Southwest-facing photograph of the oil slick 80 miles south of New Orleans, Louisiana, in the Gulf of Mexico.

​Southwest-facing photograph of the oil slick 80 miles south of New Orleans, Louisiana, in the Gulf of Mexico. (Source: Bureau of Safety and Environmental Enforcement.)​​​​​

Third Coast Infrastructure LLC Crude Oil Release

What Happened

On November 15, 2023, about 7:00 p.m. local time, an 18-inch underwater crude oil pipeline released about 1.1 million gallons of crude oil into an unusually sensitive area in Main Pass 69 in the Gulf of America, southeast of Venice, Louisiana, in Louisiana state waters. The pipeline is part of the Main Pass Oil Gathering (MPOG) pipeline system, owned by Houston, Texas–based midstream company Third Coast Infrastructure LLC and operated by affiliate Panther Operating Company.2 The weather at the time of the accident was 73°F with light rain and east-northeast winds of 41 mph with 48-mph gusts. No injuries were reported, and the crude oil did not ignite.​​

What We Found

​​We determined the probable cause of the 18-inch diameter Main Pass Oil Gathering pipeline crude oil release was the loss of seal in a collet grip pipeline fitting from pipeline movement caused by geohazards that had not been addressed previously by Third Coast’s insufficient integrity management program. 

Contributing to the volume of crude oil released was an inappropriate control room response that did not shut down the pipeline system because of the controller’s uncertainty about the accuracy of data from a supervisory control and data acquisition system that indicated but did not alert the operator of a leak for more than 11 hours.


Lessons Learned

​Pipeline operators must manage and address all threats to pipeline integrity, including those from weather events and geohazards. After the accident, Third Coast developed a program to monitor the MPOG pipeline system and collet grip fittings for possible pipe movement and to test and confirm the function of the fitting seals. PHMSA is overseeing modifications to Third Coast’s risk management program to include evaluations when mudflows or other geohazards occur.

​In this accident, uncertainty about the accuracy of ​​the supervisory control and data acquisition (SCADA) system​ data led to a delayed shutdown of the pipeline. The NTSB has investigated other accidents in which controllers, faced with control system information indicating an anomaly, have failed to shut down pipelines. In Marshall, Michigan, in 2010, controllers’ flawed interpretations of system data and alarms contributed to the delayed shutdown of a pipeline, which released 843,000 gallons of crude oil into wetlands.​ More recently, in 2021, pipeline controllers in San Pedro Bay, near Huntington Beach, California, did not shut down a leaking underwater crude oil pipeline for 14 hours after incorrectly determining that leak alarms were false.

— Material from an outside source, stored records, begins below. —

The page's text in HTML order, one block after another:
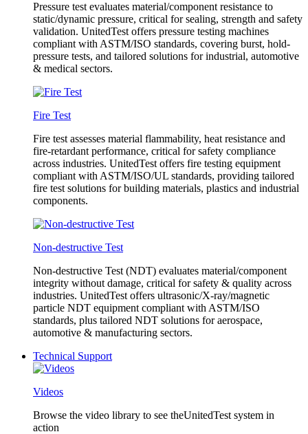
Pressure test evaluates material/component resistance to
static/dynamic pressure, critical for sealing, strength and safety
validation. UnitedTest offers pressure testing machines
compliant with ASTM/ISO standards, covering burst, hold-
pressure tests, and tailored solutions for industrial, automotive
& medical sectors.
Fire Test
Fire test assesses material flammability, heat resistance and
fire-retardant performance, critical for safety compliance
across industries. UnitedTest offers fire testing equipment
compliant with ASTM/ISO/UL standards, providing tailored
fire test solutions for building materials, plastics and industrial
components.
Non-destructive Test
Non-destructive Test (NDT) evaluates material/component
integrity without damage, critical for safety & quality across
industries. UnitedTest offers ultrasonic/X-ray/magnetic
particle NDT equipment compliant with ASTM/ISO
standards, plus tailored NDT solutions for aerospace,
automotive & manufacturing sectors.
Technical Support
Videos
Browse the video library to see theUnitedTest system in
action
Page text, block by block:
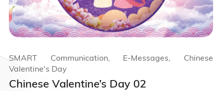
Chinese Valentine’s Day 02
SMART Communication, E-Messages, Chinese
Valentine's Day
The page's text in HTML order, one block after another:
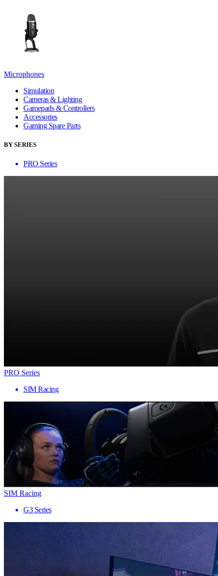
Microphones
Simulation
Cameras & Lighting
Gamepads & Controllers
Accessories
Gaming Spare Parts
BY SERIES
PRO Series
PRO Series
SIM Racing
SIM Racing
G3 Series
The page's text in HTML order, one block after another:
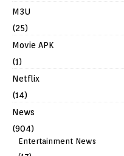
M3U
(25)
Movie APK
(1)
Netflix
(14)
News
(904)
Entertainment News
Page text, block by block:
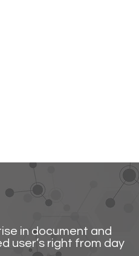
in document and
user’s right from day
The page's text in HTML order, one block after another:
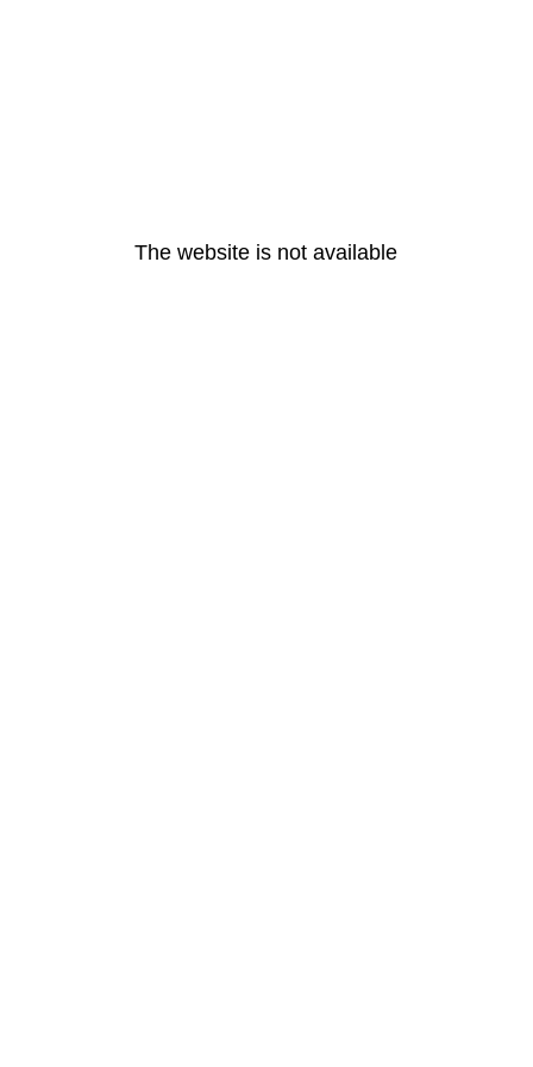
The website is not available
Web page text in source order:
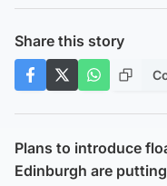
Share this story
Plans to introduce
Edinburgh are
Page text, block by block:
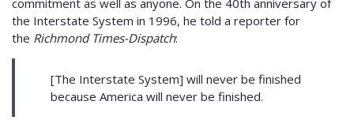
commitment as well as anyone. On the 40th anniversary of
the Interstate System in 1996, he told a reporter for
the Richmond Times-Dispatch:
[The Interstate System] will never be finished
because America will never be finished.
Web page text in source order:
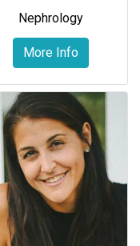
Nephrology
More Info
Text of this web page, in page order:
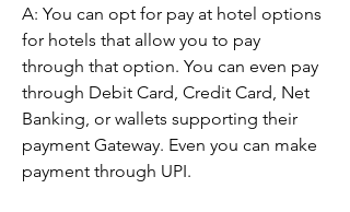
A: You can opt for pay at hotel options
for hotels that allow you to pay
through that option. You can even pay
through Debit Card, Credit Card, Net
Banking, or wallets supporting their
payment Gateway. Even you can make
payment through UPI.
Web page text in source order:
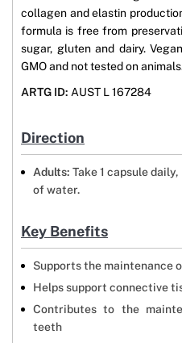
collagen and elastin
formula is free from
sugar, gluten and dairy.
GMO and not tested on
ARTG ID: AUST L 167284
Direction
Adults: Take 1 capsule
of water.
Key Benefits
Supports the maintenance
Helps support connective
Contributes to the
teeth
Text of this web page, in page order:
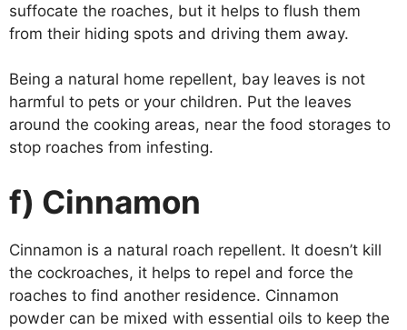
suffocate the roaches, but it helps to flush them
from their hiding spots and driving them away.
Being a natural home repellent, bay leaves is not
harmful to pets or your children. Put the leaves
around the cooking areas, near the food storages to
stop roaches from infesting.
f) Cinnamon
Cinnamon is a natural roach repellent. It doesn’t kill
the cockroaches, it helps to repel and force the
roaches to find another residence. Cinnamon
powder can be mixed with essential oils to keep the
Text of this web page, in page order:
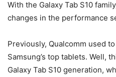
With the Galaxy Tab S10
changes in the performance
Previously, Qualcomm used
Samsung’s top tablets. Well,
Galaxy Tab S10 generation,
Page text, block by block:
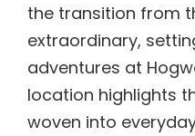
the transition from
extraordinary,
adventures at
location highlights
woven into
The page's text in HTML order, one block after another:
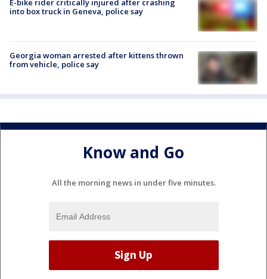
into box truck in Geneva, police say
Georgia woman arrested after kittens thrown
from vehicle, police say
Know and Go
All the morning news in under five minutes.
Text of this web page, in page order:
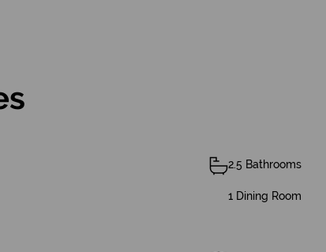
2.5 Bathrooms
1 Dining Room
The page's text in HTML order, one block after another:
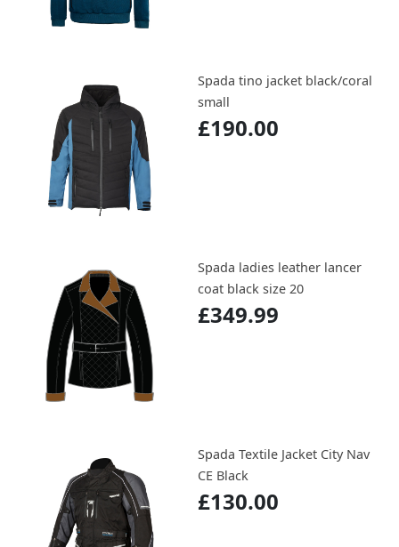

Leak detection tools help reduce uncertainty for controllers interpreting abnormal control system data. After the accident, Third Coast reported that it is implementing a leak detection software system specifically for MPOG and has added a leak detection alarm to its SCADA system, with a tolerance level based on historical flow patterns. The company also added information on leak detection to its control center operational procedures and related training.